Минул почти год с тех пор, как Наркоминдел перебрался из тарасовекого особняка у Спиридония в непарадный подъезд «Метрополя», выходящий к Китайгородской стене, а Чичерин нет–нет да и появлялся в особняке. Причина тому — большая наркоминдель–ская библиотека, основу которой составляло собрание ценных книг, некогда принадлежавших Российскому иностранному ведомству и привезенных частично в Москву.
Чичерину был симпатичен тарасовский особняк — в ряду знаменитых московских домов, с которыми ознакомился будущий нарком, выбирая резиденцию для иностранного ведомства революции, тарасовские хоромы покорили его своими формами. Архитектор Жолтовский, построивший особняк, воспользовался линиями итальянского дворцового здания, но привнес в особняк и много своего, подсказанного российским модерном начала века, эти новшества пришлись Георгию Васильевичу по душе.
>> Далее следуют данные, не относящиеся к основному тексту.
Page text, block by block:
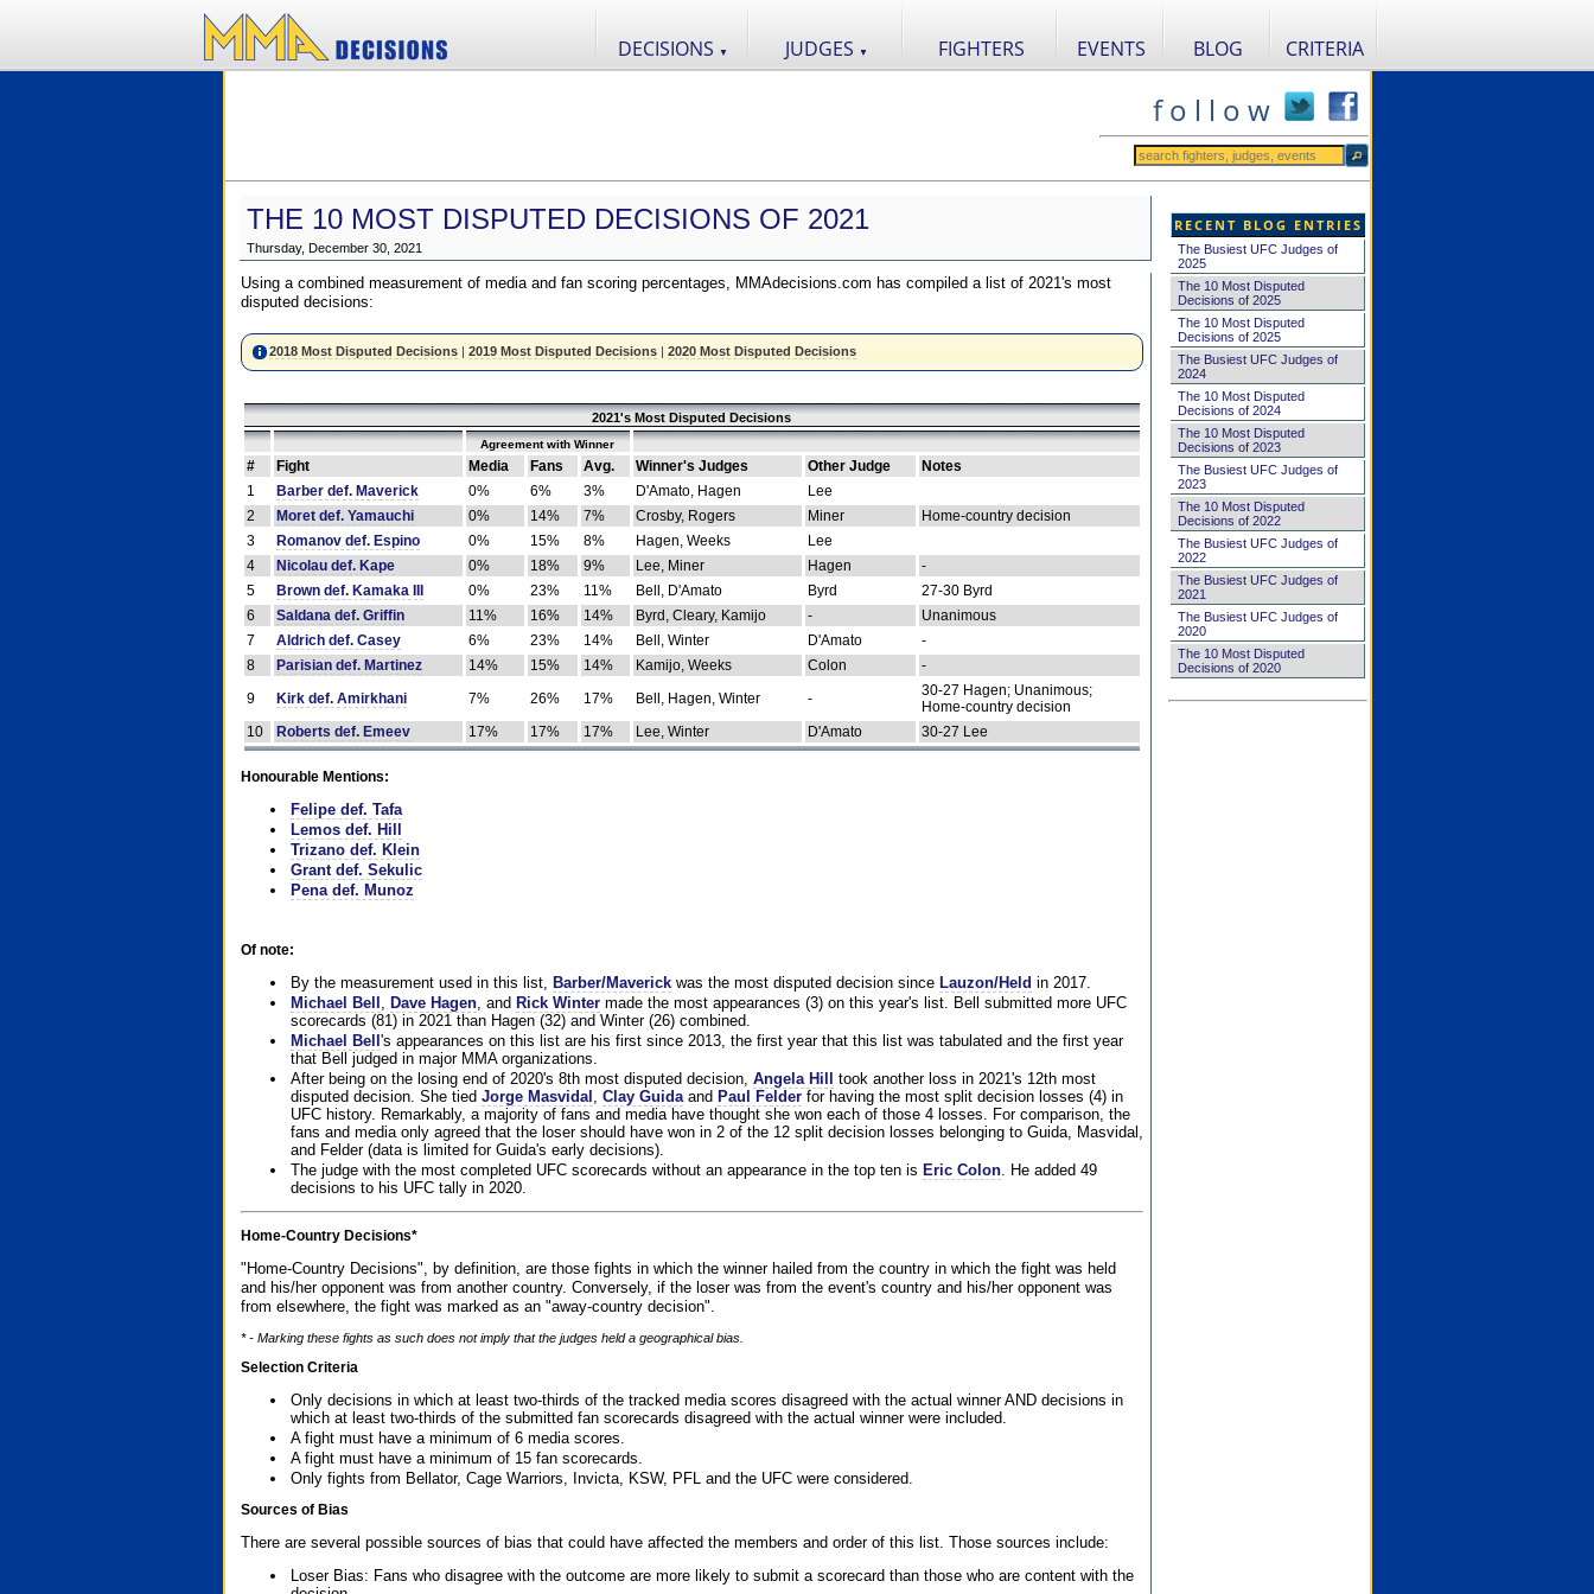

Будь особняк расположен поближе к Кремлю, Георгий Васильевич никогда не отдал бы предпочтения «Метрополю». Но особняк находился далеко за Никитскими воротами, едва ли не у самой Садово — Кудринской, что при ежечасном контакте с Совнаркомом, обитавшим в Кремле, создавало немалые неудобства. Поэтому сочли целесообразным перебазировать Наркоминдел ближе к Кремлю, временно оставив библиотеку у Спиридония.
Строго говоря, чичеринские ноты, которые писались подчас в тиши наркоминдельской библиотеки, были для дипломатии не очень–то традиционны. Быть может, это характерно для документа революции: они были рассчитаны, эти ноты, не столько на правительство, сколько на страну. Всем казалось, что в силу немыслимых в обычных обстоятельствах метаморфоз нота вырвется из железных комнат Наркомата иностранных дел и пойдет гулять по стране, возбуждая умы. Но немалое достоинство ноты: ее автор — Чичерин! Поэтому в ноте вдруг возникал образ события исторического и строгая дипломатическая проза перебивалась стихами — ну, решительно нет возможности написать ноту тому же Пилсудскому, не процитировав Мицкевича и Словацкого!..
Чичерин занимает столик, стоящий в простенке, склоняется над книгами, которые приготовил по его телефонному звонку Константин Иванович Ржевский — его, как некую реликвию Российского иностранного ведомства, Наркоминдел перебазировал в Москву вместе с ценными книгами. У Ржевского ярко–сизые седины, волосы лежат прямыми прядями и слегка ниспадают на лоб. Жест, когда Ржевский отводит волосы ото лба, очень хорош, в нем, в этом жесте, весь Ржевский: и вызов, и норов, и независимость, и чуть–чуть кокетство.